The wire used in the comparative example was made by filling a ceramic material into a copper or silver hollow pipe, which is usually done at a low temperature (
The size of the pipe before drawing and the size of the wire after drawing are as shown in the table.

(Method for measuring critical temperature and critical current density) l) A critical temperature sample (length 2 to 31) was measured at a current density of 0. After cooling with liquid helium as IA/-, the electrical resistance and temperature change were measured using an x-y recorder using the four-terminal method, and the temperature at which the electrical resistance value became zero was determined.
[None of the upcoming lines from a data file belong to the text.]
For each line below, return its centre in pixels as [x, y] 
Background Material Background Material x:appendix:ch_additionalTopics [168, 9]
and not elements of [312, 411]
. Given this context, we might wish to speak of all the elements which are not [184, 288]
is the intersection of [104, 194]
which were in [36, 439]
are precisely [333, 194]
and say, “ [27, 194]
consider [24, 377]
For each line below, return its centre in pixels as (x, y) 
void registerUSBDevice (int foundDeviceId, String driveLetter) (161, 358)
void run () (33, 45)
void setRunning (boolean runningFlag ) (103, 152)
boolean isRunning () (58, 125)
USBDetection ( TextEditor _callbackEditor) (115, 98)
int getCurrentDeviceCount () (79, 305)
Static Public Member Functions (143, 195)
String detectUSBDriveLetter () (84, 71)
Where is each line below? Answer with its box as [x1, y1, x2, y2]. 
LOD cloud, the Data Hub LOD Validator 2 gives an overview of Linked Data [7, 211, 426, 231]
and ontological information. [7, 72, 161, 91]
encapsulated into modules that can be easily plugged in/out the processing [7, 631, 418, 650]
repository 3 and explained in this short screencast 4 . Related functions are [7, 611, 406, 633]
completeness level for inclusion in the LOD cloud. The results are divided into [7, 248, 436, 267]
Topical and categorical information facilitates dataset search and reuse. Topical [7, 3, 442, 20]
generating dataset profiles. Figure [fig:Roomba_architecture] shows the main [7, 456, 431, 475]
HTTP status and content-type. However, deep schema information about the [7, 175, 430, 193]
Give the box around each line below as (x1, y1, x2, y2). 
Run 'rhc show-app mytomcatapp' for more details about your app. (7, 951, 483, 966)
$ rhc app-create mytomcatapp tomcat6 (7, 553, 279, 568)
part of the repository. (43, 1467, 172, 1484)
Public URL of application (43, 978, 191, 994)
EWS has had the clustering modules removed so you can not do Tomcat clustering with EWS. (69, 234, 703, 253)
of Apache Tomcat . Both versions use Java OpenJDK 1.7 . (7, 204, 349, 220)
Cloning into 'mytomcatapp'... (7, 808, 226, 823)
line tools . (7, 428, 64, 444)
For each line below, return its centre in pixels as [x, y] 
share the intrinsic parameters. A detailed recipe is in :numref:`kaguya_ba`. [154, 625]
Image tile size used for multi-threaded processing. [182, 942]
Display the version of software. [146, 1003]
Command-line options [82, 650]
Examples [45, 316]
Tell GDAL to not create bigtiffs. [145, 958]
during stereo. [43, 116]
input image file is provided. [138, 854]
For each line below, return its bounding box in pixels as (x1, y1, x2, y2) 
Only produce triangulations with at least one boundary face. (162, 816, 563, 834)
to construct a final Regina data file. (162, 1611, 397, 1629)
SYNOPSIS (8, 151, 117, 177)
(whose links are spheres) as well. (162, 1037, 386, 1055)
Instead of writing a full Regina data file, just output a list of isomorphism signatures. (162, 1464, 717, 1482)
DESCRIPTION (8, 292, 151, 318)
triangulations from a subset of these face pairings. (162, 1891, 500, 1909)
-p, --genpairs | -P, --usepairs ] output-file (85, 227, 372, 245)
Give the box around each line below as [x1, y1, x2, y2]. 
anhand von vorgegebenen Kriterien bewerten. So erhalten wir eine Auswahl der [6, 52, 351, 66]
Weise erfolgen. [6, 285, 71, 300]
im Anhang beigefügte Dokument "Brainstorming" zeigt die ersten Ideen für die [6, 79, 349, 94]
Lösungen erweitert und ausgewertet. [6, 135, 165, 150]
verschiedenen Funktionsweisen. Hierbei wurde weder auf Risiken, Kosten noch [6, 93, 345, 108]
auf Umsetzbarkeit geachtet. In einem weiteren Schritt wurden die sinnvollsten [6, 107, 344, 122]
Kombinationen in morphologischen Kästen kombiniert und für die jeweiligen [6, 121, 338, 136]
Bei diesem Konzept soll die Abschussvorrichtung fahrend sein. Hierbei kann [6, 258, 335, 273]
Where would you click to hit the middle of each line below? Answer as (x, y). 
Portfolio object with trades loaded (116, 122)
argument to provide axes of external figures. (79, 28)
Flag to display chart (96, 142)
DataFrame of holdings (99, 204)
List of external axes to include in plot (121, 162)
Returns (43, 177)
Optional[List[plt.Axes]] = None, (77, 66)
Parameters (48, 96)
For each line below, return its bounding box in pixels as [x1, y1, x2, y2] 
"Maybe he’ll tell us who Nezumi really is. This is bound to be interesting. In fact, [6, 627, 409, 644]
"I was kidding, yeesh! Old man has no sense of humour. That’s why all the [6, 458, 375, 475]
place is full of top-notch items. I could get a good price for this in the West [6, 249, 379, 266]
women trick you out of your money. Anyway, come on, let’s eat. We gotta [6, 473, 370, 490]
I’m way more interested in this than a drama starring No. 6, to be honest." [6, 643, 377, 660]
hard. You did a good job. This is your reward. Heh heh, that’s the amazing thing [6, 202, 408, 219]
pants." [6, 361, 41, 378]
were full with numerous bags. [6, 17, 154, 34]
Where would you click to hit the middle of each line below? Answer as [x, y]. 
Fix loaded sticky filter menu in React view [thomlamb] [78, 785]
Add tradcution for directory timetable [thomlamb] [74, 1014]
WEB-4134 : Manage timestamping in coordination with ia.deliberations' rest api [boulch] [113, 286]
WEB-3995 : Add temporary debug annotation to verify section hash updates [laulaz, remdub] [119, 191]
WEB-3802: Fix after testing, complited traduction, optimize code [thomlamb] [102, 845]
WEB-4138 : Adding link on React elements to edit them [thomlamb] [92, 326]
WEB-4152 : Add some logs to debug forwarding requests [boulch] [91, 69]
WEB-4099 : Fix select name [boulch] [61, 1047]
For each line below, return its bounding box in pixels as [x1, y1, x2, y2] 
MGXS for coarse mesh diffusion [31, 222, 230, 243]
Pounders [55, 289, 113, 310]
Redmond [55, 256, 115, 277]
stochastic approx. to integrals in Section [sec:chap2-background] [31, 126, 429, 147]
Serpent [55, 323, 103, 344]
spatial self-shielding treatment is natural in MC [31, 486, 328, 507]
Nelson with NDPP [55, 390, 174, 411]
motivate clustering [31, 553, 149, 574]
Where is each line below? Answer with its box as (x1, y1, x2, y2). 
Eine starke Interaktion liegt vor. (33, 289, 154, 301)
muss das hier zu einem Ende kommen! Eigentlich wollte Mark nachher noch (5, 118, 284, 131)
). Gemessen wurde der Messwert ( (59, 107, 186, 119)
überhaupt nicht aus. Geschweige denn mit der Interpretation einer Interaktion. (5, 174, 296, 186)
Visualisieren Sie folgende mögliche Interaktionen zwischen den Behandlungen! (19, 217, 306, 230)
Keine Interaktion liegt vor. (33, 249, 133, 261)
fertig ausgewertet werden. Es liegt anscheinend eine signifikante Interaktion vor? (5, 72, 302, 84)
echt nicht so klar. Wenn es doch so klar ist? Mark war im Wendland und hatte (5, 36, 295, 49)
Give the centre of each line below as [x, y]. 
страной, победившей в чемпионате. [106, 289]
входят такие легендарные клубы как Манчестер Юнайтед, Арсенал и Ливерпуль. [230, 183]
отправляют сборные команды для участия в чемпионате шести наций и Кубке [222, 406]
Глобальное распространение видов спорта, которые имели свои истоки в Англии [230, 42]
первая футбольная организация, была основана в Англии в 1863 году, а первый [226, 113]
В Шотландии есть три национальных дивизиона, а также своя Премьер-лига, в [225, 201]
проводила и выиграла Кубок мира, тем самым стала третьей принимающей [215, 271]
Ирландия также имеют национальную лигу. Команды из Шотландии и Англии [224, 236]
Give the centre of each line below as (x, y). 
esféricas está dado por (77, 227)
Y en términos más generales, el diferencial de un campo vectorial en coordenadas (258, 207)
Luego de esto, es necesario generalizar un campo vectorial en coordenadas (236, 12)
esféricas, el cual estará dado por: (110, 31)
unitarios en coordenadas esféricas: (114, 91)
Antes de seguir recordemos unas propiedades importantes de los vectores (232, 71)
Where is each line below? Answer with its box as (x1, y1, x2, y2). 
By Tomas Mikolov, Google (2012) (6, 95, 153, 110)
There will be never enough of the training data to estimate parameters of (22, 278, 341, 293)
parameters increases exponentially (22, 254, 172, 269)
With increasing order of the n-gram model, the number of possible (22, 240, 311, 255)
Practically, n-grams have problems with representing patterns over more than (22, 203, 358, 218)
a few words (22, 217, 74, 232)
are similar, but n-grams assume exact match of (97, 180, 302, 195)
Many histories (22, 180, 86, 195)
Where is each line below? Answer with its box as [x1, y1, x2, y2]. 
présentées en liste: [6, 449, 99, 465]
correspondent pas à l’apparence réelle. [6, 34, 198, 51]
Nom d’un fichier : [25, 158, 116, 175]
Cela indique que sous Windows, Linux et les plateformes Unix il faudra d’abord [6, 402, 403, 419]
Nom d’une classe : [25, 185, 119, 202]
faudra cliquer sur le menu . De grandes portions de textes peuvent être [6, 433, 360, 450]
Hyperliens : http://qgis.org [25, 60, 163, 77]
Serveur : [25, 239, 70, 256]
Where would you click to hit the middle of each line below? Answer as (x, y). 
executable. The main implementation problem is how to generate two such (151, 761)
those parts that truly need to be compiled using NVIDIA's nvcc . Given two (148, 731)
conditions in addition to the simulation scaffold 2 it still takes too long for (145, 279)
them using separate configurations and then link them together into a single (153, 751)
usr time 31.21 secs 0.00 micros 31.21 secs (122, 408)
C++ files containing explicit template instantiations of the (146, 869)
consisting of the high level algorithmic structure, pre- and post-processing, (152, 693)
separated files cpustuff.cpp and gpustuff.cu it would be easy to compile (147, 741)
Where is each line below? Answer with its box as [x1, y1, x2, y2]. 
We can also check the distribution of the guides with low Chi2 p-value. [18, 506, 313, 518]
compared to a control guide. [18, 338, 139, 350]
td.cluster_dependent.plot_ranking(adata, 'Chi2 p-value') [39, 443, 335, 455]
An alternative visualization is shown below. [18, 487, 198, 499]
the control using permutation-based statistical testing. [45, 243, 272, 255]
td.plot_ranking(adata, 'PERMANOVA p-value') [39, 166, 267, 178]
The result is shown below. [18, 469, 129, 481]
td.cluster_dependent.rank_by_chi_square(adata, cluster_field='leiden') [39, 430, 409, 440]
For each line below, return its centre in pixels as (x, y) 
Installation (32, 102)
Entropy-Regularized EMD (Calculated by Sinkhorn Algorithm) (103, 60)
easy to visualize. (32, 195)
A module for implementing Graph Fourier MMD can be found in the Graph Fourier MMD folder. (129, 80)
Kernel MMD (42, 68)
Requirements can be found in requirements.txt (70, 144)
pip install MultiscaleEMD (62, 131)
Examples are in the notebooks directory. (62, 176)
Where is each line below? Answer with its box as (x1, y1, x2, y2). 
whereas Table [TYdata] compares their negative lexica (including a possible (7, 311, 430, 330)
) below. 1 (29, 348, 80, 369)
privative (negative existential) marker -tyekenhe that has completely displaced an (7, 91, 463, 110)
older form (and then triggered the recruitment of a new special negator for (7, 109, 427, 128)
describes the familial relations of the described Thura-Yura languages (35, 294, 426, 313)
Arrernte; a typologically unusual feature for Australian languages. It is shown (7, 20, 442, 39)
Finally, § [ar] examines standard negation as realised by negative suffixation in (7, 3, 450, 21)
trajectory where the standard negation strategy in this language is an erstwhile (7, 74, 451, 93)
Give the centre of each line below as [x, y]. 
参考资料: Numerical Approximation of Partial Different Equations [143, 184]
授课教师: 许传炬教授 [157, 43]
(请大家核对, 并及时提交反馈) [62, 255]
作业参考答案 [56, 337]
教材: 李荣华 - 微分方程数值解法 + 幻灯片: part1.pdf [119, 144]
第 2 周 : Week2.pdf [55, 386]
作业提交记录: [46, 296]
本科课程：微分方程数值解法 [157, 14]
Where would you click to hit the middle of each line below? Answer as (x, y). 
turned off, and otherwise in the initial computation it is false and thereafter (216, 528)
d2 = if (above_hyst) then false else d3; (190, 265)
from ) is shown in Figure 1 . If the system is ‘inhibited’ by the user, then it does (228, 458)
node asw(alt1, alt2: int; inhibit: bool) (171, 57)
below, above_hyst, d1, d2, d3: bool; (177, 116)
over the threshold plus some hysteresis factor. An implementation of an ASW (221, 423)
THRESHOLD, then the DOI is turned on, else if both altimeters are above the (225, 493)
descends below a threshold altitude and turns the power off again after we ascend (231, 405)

2) Immerse a critical current density sample (2 to 3 cm in length) together with the power lead in liquid helium, gradually increase the current value, and measure the IR drop and current change with an X-Y recorder using the four-terminal method. The current value at which an IR drop appears was determined.

(Left below) (Effects of the Invention) As explained above, according to the method for processing a ceramic superconducting material of the present invention, by filling an aluminum pipe with a ceramic superconducting material and drawing this aluminum pipe, , making ceramic materials into wires without deteriorating their superconducting properties.
It can be easily processed into tapes, coils, etc., and is a breakthrough in the practical application of ceramic materials.

Claims (3)

[Claims] (1) A method for processing a ceramic superconducting material, which comprises filling an aluminum pipe with powder or pellets of a ceramic superconducting material containing an oxide of a rare earth element, and drawing the aluminum pipe. (2) The components of the superconducting material are barium/yttrium/copper/oxygen, barium/lanthanum/copper/oxygen, strontium/lanthanum/copper/oxygen, barium/scandium/copper/oxygen, or calcium/lanthanum/copper/oxygen. A method for processing a ceramic superconducting material according to claim (1). (3) The method for processing a ceramic superconducting material according to claim (1), wherein the drawing temperature of the aluminum pipe is below the melting point of aluminum.